Emma Thompson's new film shifts the focus from standard Hollywood sex scenes that focus on young people and only one way of getting intimate

Daryl McCormack and Emma Thompson in Good Luck To You, Leo Grande. Image: Searchlight Pictures

Daryl McCormack and Emma Thompson in Good Luck To You, Leo Grande. Image: Searchlight Pictures

The sexual coming-of-age stories that dominate our culture tend to centre around the discoveries of teenagers, despite the fact that many of us don’t grasp the nature of our desires until much later (if at all). Heterosexual women brought up in an era that taught them to prioritise male pleasure can easily end up in a deferent relationship with their partner. 

Good Luck to You, Leo Grande tells the story of Nancy (Emma Thompson), a 55-year-old widow who hires a gorgeous 20-something sex worker, Leo Grande (Daryl McCormack) to give her what her husband did not in 33 years of marriage: an orgasm. For – like 10-15 per cent percent of women – she has never had one.

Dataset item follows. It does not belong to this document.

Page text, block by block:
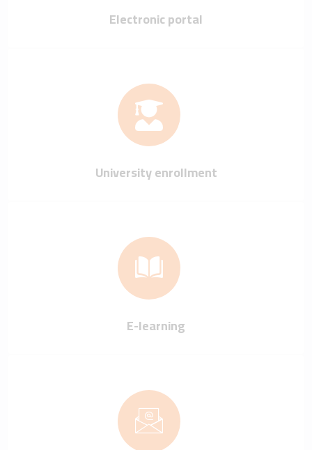
Electronic portal
University enrollment
E-learning

The film unfolds over multiple meetings in the upmarket Sheffield hotel room that Nancy hires by the hour. There is a spritzing of sex and nudity, however, the film is dominated by verbal sparring as Nancy’s anxieties cause her to throw obstacles in the way of the services she has procured. Leo is an assured presence, adept at diffusing his client’s insecurities with wit and warmth. At its best, the script by comedian Katy Brand, fizzes with screwball energy.

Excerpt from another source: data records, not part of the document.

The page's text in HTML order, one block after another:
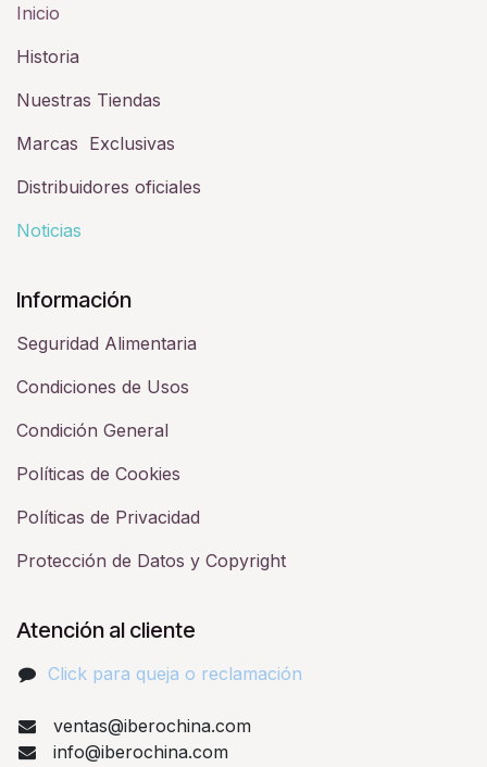
Inicio
Historia​
Nuestras Tiendas
Marcas Exclusivas
Distribuidores oficiales
Noticias
Información
Seguridad Alimentaria
Condiciones de Usos
Condición General
Políticas de Cookies
Políticas de Privacidad
Protección de Datos y Copyright
Atención al cliente
Click para queja o reclamación​
ventas@iberochina.com
info@iberochina.com

Front-and-centre is the message that older women are sexual beings. After Leo compliments the sexiness of celebrity chef Nigella Lawson, Nancy says, “I was waiting for you to say, ‘for her age.’ When a woman is over 42, people usually say, ‘She’s sexy for her age.’”

“No, she’s empirically sexy,” counters Leo.

Although the theatrical set-up means that the film veers into feeling contrived – in sharp contrast to director Sophie Hyde’s kinetic previous film, Animals – it has a radical educational potential not usually found in mainstream portrayals of female sexual pleasure.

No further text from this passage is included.